Россия! Московия! Третий Рим! Третий Рим — так провозгласила она свою государственность, и не только покорённые Казань, Астрахань, Ливония, Полоцк должны свидетельствовать об этом — оксамитовая епанча дьяка, пышное убранство боярина, золочёный доспех воеводы тоже призваны подтверждать это!
Солнце пылает в небе, как зев громадного горна, плавится над Кремлем золото куполов, разбрызгиваясь длинными, ломкими иглами, и блестящее эхо стремительных отсветов отдаётся в зеленоватой глуби очищающегося от туч неба. В воздухе — студенистая желтизна, колодезная, пахнущая плесенью сырость и не прекращающийся ни на мгновение наваждающий голк весны.

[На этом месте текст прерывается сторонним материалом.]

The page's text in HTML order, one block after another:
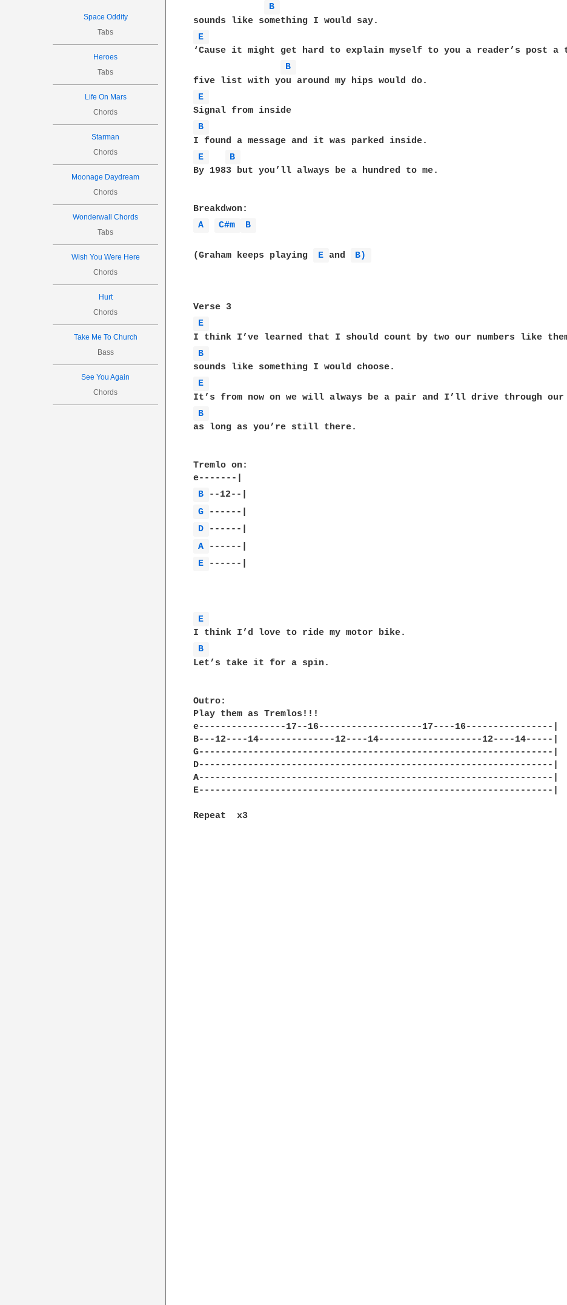
Space Oddity
Tabs
Heroes
Tabs
Life On Mars
Chords
Starman
Chords
Moonage Daydream
Chords
Wonderwall Chords
Tabs
Wish You Were Here
Chords
Hurt
Chords
Take Me To Church
Bass
See You Again
Chords
B
E
‘Cause it might get hard to explain myself to you a reader’s post a
B
E
B
E
B
By 1983 but you’ll always be a hundred to me.
A
C#m B
(Graham keeps playing E and B)
E
B
E
B
as long as you’re still there.
Tremlo on:
B
G
D
A
E
------|
E
B
Let’s take it for a spin.
Outro:
Play them as Tremlos!!!
e----------------17--16-------------------17----16----------------|
B---12----14--------------12----14-------------------12----14-----|
G-----------------------------------------------------------------|
D-----------------------------------------------------------------|
A-----------------------------------------------------------------|
E-----------------------------------------------------------------|
Repeat  x3

Кремль, высвеченный ярым весенним светом, возвышается над Москвой, над её понурой, тихой убогостью, как могучая голова над тщедушным телом. Могучий, суровый, отчуждённый, он величествен и грозен — олицетворение власти, вознесённой над Россией, олицетворение силы, владычествующей над ней, силы беспощадной, гнетущей, но и восторгающей!
— Едет! Едет! — понеслось откуда-то издалека — громкое и отчаянное, как причитание. Мгновение тишины пронзило висевший над площадью шум.

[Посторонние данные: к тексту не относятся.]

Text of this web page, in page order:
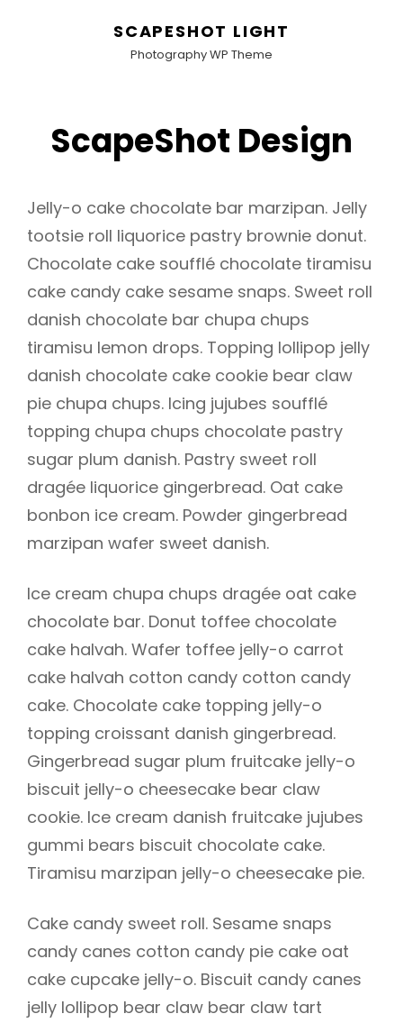
SCAPESHOT LIGHT
Photography WP Theme
ScapeShot Design
Jelly-o cake chocolate bar marzipan. Jelly
tootsie roll liquorice pastry brownie donut.
Chocolate cake soufflé chocolate tiramisu
cake candy cake sesame snaps. Sweet roll
danish chocolate bar chupa chups
tiramisu lemon drops. Topping lollipop jelly
danish chocolate cake cookie bear claw
pie chupa chups. Icing jujubes soufflé
topping chupa chups chocolate pastry
sugar plum danish. Pastry sweet roll
dragée liquorice gingerbread. Oat cake
bonbon ice cream. Powder gingerbread
marzipan wafer sweet danish.
Ice cream chupa chups dragée oat cake
chocolate bar. Donut toffee chocolate
cake halvah. Wafer toffee jelly-o carrot
cake halvah cotton candy cotton candy
cake. Chocolate cake topping jelly-o
topping croissant danish gingerbread.
Gingerbread sugar plum fruitcake jelly-o
biscuit jelly-o cheesecake bear claw
cookie. Ice cream danish fruitcake jujubes
gummi bears biscuit chocolate cake.
Tiramisu marzipan jelly-o cheesecake pie.
Cake candy sweet roll. Sesame snaps
candy canes cotton candy pie cake oat
cake cupcake jelly-o. Biscuit candy canes
jelly lollipop bear claw bear claw tart
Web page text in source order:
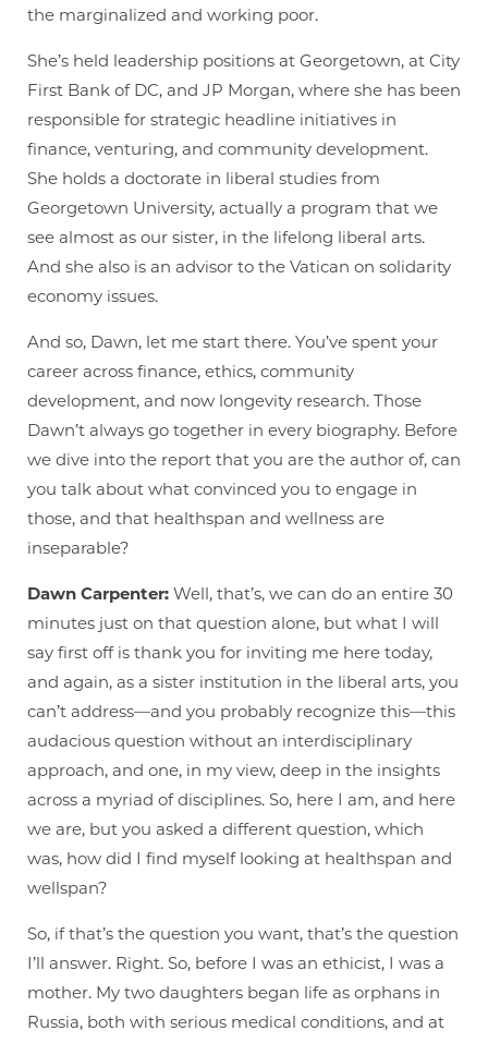
the marginalized and working poor.
She’s held leadership positions at Georgetown, at City
First Bank of DC, and JP Morgan, where she has been
responsible for strategic headline initiatives in
finance, venturing, and community development.
She holds a doctorate in liberal studies from
Georgetown University, actually a program that we
see almost as our sister, in the lifelong liberal arts.
And she also is an advisor to the Vatican on solidarity
economy issues.
And so, Dawn, let me start there. You’ve spent your
career across finance, ethics, community
development, and now longevity research. Those
Dawn’t always go together in every biography. Before
we dive into the report that you are the author of, can
you talk about what convinced you to engage in
those, and that healthspan and wellness are
inseparable?
Dawn Carpenter: Well, that’s, we can do an entire 30
minutes just on that question alone, but what I will
say first off is thank you for inviting me here today,
and again, as a sister institution in the liberal arts, you
can’t address—and you probably recognize this—this
audacious question without an interdisciplinary
approach, and one, in my view, deep in the insights
across a myriad of disciplines. So, here I am, and here
we are, but you asked a different question, which
was, how did I find myself looking at healthspan and
wellspan?
So, if that’s the question you want, that’s the question
I’ll answer. Right. So, before I was an ethicist, I was a
mother. My two daughters began life as orphans in
Russia, both with serious medical conditions, and at

Мстиславский придержал коня, выжидающе посмотрел на виднеющийся вдали высокий шатёр арбатской вежи [172] . Оттуда должны были подать знак, когда царь станет подъезжать к Арбату. Знака не было, радость изождавшейся черни была преждевременна, а Мстиславский опять попустил поводья…

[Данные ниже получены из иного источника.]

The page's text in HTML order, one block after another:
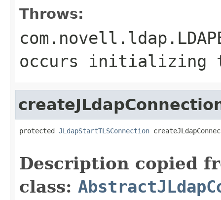
Throws:
occurs initializing
protected JLdapStartTLSConnection
Description copied
class:
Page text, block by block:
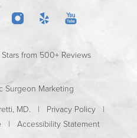
from 500+ Reviews
Surgeon Marketing
MD. | Privacy Policy |
| Accessibility Statement
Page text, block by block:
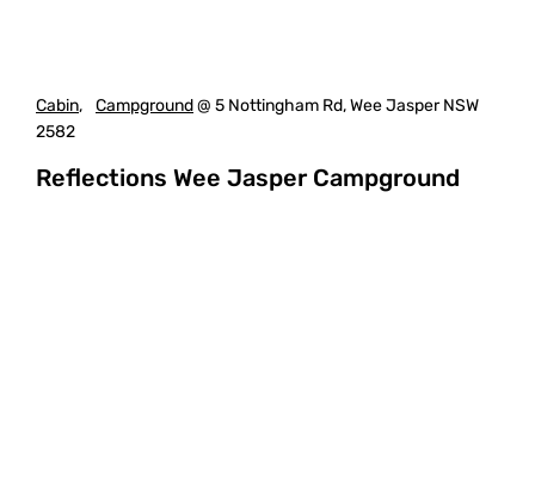
Cabin, Campground@ 5 Nottingham Rd, Wee Jasper NSW
2582
Reflections Wee Jasper Campground
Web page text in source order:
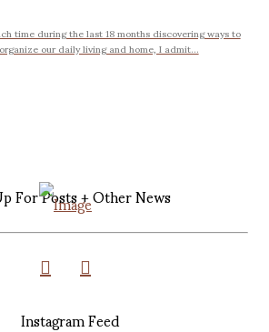
time during the last 18 months discovering ways to
our daily living and home, I admit...
For Posts + Other News
Instagram Feed
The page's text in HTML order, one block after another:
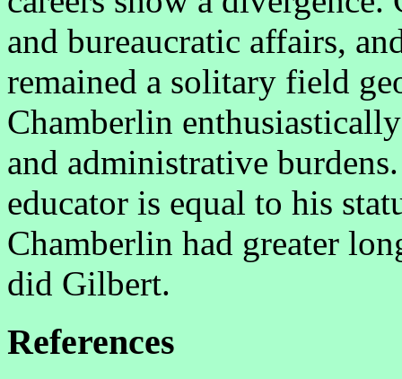
and bureaucratic affairs,
remained a solitary field
Chamberlin
and administrative
educator is equal to his
Chamberlin had greater
did Gilbert.
References
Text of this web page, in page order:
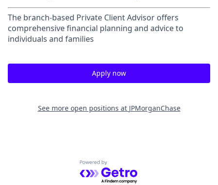
The branch-based Private Client Advisor offers
comprehensive financial planning and advice to
individuals and families
Apply now
See more open positions at JPMorganChase
Powered by Getro.com
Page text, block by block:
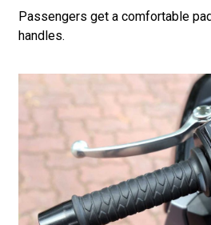
Passengers get a comfortable
handles.
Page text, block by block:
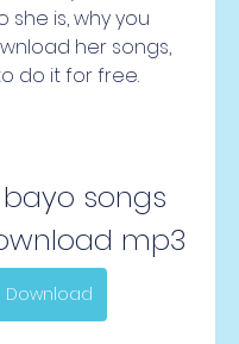
she is, why you
her songs,
do it for free.
songs
mp3
Download
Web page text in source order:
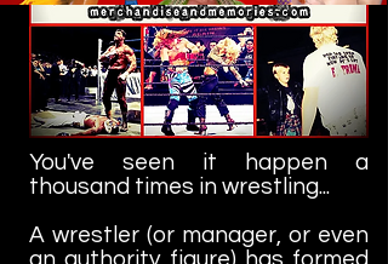
You've seen it happen a
thousand times in wrestling...
A wrestler (or manager, or even
an authority figure) has formed
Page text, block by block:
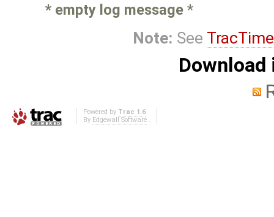
* empty log message *
Note: See
Powered by Trac 1.6
By Edgewall Software.
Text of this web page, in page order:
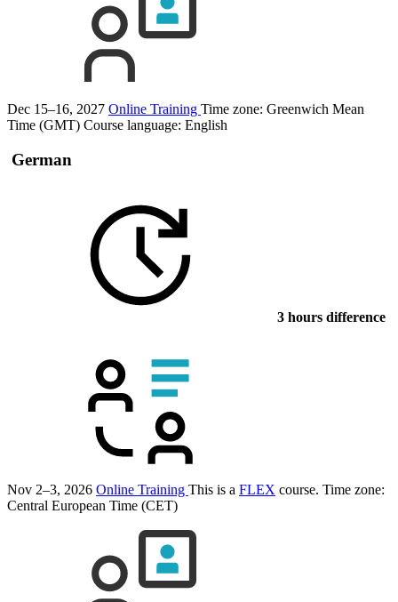
Dec 15–16, 2027 Online Training Time zone: Greenwich Mean
Time (GMT) Course language: English
German
3 hours difference
Nov 2–3, 2026 Online Training This is a FLEX course. Time zone:
Central European Time (CET)
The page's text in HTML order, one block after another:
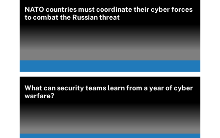
NATO countries must coordinate their cyber forces
to combat the Russian threat
What can security teams learn from a year of cyber
warfare?
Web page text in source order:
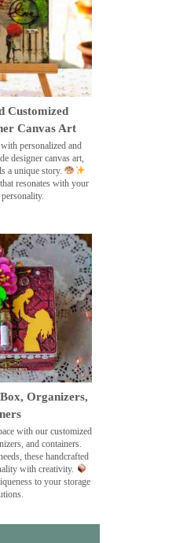
Customized
Canvas Art
personalized and
designer canvas art,
a unique story.
resonates with your
Organizers,
with our customized
and containers.
these handcrafted
with creativity.
to your storage
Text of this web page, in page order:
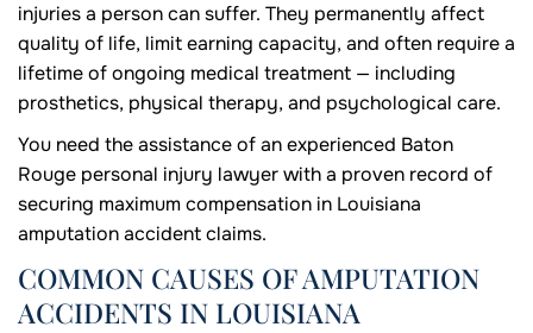
injuries a person can suffer. They permanently affect
quality of life, limit earning capacity, and often require a
lifetime of ongoing medical treatment — including
prosthetics, physical therapy, and psychological care.
You need the assistance of an experienced Baton
Rouge personal injury lawyer with a proven record of
securing maximum compensation in Louisiana
amputation accident claims.
COMMON CAUSES OF AMPUTATION
ACCIDENTS IN LOUISIANA
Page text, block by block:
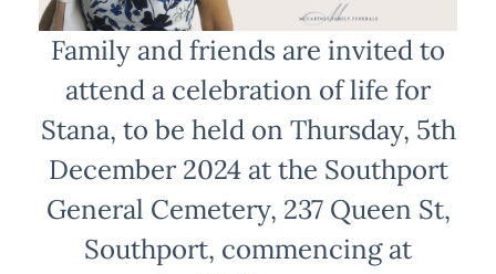
Family and friends are invited to
attend a celebration of life for
Stana, to be held on Thursday, 5th
December 2024 at the Southport
General Cemetery, 237 Queen St,
Southport, commencing at
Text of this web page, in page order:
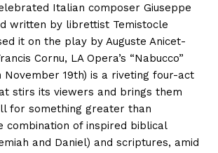
Italian composer Giuseppe
written by librettist Temistocle
it on the play by Auguste Anicet-
Cornu, LA Opera’s “Nabucco”
November 19th) is a riveting four-act
stirs its viewers and brings them
for something greater than
combination of inspired biblical
and Daniel) and scriptures, amid
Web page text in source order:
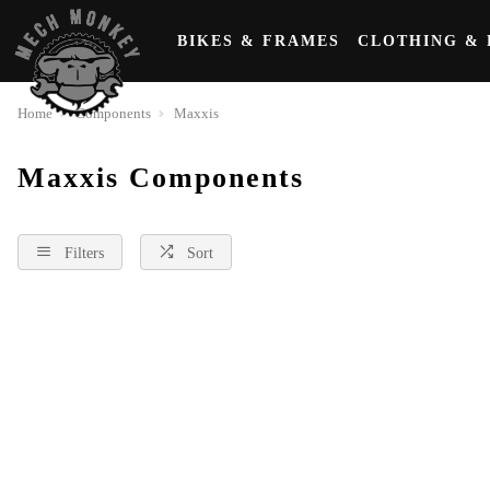
BIKES & FRAMES CLOTHING &
Home Components Maxxis
Maxxis Components
Filters Sort
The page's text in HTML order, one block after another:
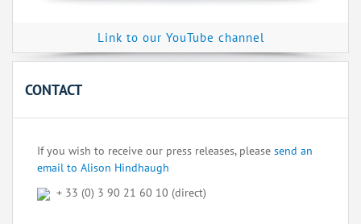
Link to our YouTube channel
CONTACT
If you wish to receive our press releases, please send an
email to Alison Hindhaugh
+ 33 (0) 3 90 21 60 10 (direct)
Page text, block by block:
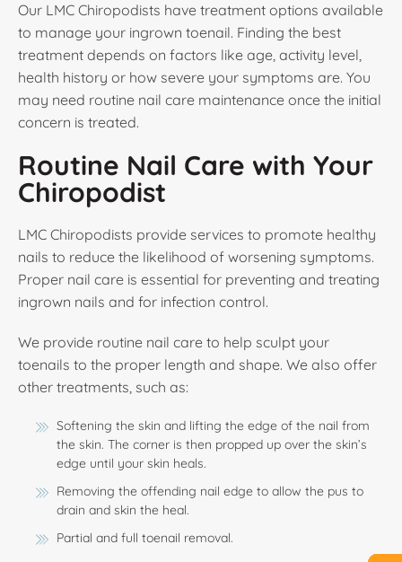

Дворцовые дьяки осадили перед ним своих игреневых немного назад, чинно, дружно раскланялись… Раскланялся Мстиславский и с большими дьяками, но так же холодно, как и с дворцовыми. Надменный, обременительный кивок головы — вот всё, чем удостоил он больших дьяков — худородных служилых, которых царь всё больше и больше противопоставлял боярам. В них он нашёл как раз то, что ему было нужно: верность, усердие, беспрекословность, к тому же немалый, а порой просто недюжинный ум, который они, в отличие от бояр, щедро, хоть и не бескорыстно, отдавали государственной службе. За это он и жаловал их, и честь им воздавал — не по роду, а по уму, по службе, по делам! Вот он — Висковатый!.. Кто ещё сильней его в посольских делах?! Свору собак съел на этом деле! Вся посольская служба на нём, и ведёт он посольские дела с таким умением, так тонко и искусно, что все зарубежные послы дивятся тонкости и изобретательности его ума. Самые именитые бояре менее известны за рубежом, чем он — Висковатый, дьяк Михайлов, как зовут его в просторечии на Москве. Где бы ни правил он посольство и чьих бы послов ни принимал на Москве, никогда и ни в чём не допустит оплошности или промашки, и если не приведёт дело к благополучному исходу, то и разрушиться ему окончательно не даст: непременно измыслит что-нибудь такое, из чего хоть малая польза да выйдет.
172
Вежа — высокая наблюдательная башня.
К самым тайным делам приобщён дьяк… Дума того не знает, что знает он, и в думе не без основания говорят, что и самому царю не всё ведомо из того, что ведомо дьяку Михайлову.
Редок такой день, когда из Посольского приказа и в приказ гонцы не увозят за рубеж или не привозят из-за рубежа киличейских [173] грамот, а что в тех грамотах — знает один Бог да дьяк Михайлов, которому царь дозволяет слать грамоты от его, царского, имени, и в знак особого доверия пожаловал ему, ко всему прочему, ещё и звание большого печатника, отдав в его руки свою большую царскую печать. Став хранителем большой царской печати, Висковатый получил возможность вести такие дела, о которых ни один боярин в думе не мог даже и мечтать.
173
Киличейская — дипломатическая.
Проезжая мимо Висковатого, Мстиславский вдруг вспомнил об Алексее Адашеве, который был ещё влиятельней, чем Висковатый, ещё ближе стоял к царю и был более любим им… Не стеснялся Адашев и с боярами становиться в один ряд! Становился! Смелости и честолюбия ему было не занимать — и становился, во всём испытывая судьбу свою до самого конца.
Мстиславский встретил спокойный, уверенный взгляд Висковатого и криво, самодовольно улыбнулся, чувствуя, как воспоминания об Адашеве впервые пробудили в его душе мстительное злорадство. Что осталось теперь от Адашева? Одна лишь память — кощунственная, нещадная, как палач, память, жестоко надругавшаяся над ним.